Collected data:
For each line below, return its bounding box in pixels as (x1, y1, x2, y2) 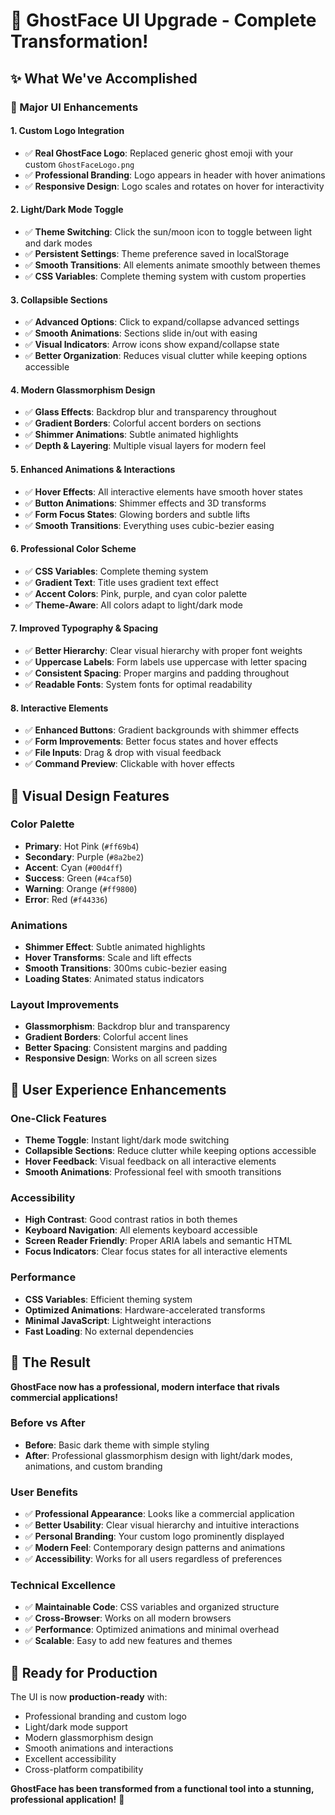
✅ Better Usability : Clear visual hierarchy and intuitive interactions (24, 1519, 300, 1531)
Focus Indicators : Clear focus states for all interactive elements (24, 1245, 288, 1258)
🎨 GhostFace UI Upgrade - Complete (10, 9, 317, 32)
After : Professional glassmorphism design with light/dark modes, (24, 1449, 293, 1461)
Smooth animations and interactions (24, 1742, 174, 1754)
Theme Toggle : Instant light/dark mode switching (24, 1134, 230, 1146)
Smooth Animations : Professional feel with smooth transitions (24, 1166, 282, 1178)
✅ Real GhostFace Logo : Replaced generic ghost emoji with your (24, 147, 294, 159)

### What you need to do
Leaving out any images, restate every record word for word.

### Solution for this problem
For each line below, return its bounding box in pixels as (x1, y1, x2, y2) 
✅ Better Usability : Clear visual hierarchy and intuitive interactions (24, 1519, 300, 1531)
Focus Indicators : Clear focus states for all interactive elements (24, 1245, 288, 1258)
🎨 GhostFace UI Upgrade - Complete (10, 9, 317, 32)
After : Professional glassmorphism design with light/dark modes, (24, 1449, 293, 1461)
Smooth animations and interactions (24, 1742, 174, 1754)
Theme Toggle : Instant light/dark mode switching (24, 1134, 230, 1146)
Smooth Animations : Professional feel with smooth transitions (24, 1166, 282, 1178)
✅ Real GhostFace Logo : Replaced generic ghost emoji with your (24, 147, 294, 159)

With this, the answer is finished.